■ THE TASK: Only the lines below starting at the one containing "the flexibility to" and ending at the one containing "loads new and" belong in the answer, each copied exactly.

┌──

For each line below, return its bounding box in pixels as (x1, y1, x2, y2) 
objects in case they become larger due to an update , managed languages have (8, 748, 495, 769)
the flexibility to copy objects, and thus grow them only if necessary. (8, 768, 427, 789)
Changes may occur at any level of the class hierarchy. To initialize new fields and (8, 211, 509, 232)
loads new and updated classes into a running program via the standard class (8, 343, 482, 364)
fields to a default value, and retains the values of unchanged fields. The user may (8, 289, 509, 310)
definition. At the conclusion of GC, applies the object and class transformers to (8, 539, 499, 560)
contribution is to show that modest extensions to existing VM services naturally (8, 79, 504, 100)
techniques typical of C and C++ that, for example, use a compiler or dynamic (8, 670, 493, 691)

└──
┌──

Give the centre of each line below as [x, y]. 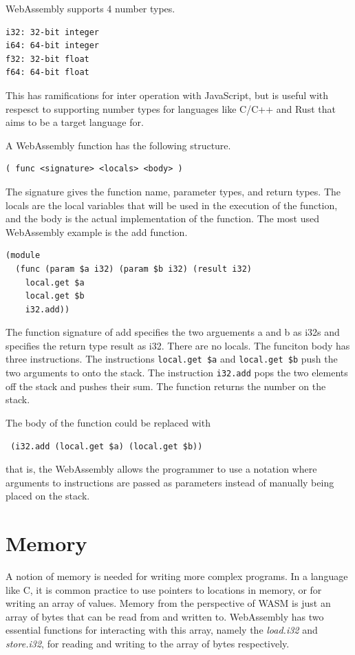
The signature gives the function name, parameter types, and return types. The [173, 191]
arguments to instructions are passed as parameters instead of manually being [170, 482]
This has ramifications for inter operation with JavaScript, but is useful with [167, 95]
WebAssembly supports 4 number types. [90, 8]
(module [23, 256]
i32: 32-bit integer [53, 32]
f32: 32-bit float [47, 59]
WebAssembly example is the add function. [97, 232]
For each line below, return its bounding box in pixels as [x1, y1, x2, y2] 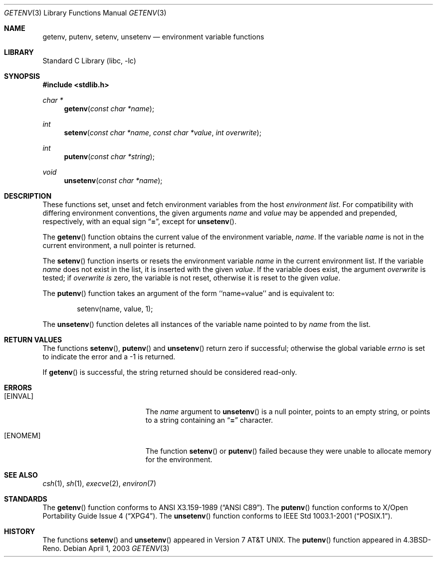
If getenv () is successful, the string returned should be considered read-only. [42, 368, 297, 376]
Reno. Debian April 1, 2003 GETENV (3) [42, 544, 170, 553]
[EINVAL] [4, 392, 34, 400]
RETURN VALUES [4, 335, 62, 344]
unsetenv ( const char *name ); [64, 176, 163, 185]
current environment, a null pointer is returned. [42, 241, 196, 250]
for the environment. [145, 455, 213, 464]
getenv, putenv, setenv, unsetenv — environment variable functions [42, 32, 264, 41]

└──
┌──

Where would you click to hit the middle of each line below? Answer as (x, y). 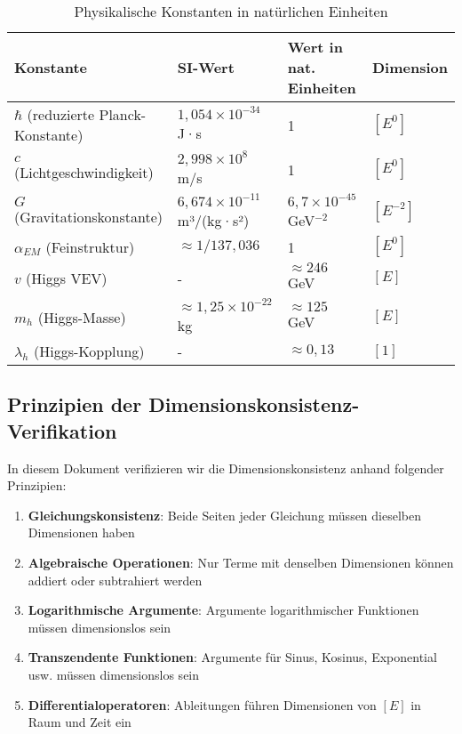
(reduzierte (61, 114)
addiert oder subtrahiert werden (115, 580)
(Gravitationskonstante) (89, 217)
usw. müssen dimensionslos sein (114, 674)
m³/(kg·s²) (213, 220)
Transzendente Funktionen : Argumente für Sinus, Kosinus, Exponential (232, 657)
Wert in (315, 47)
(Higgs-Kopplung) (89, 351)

└──

■ OUTPUT OF THE TASK:
the flexibility to copy objects, and thus grow them only if necessary. (8, 768, 427, 789)
Changes may occur at any level of the class hierarchy. To initialize new fields and (8, 211, 509, 232)
loads new and updated classes into a running program via the standard class (8, 343, 482, 364)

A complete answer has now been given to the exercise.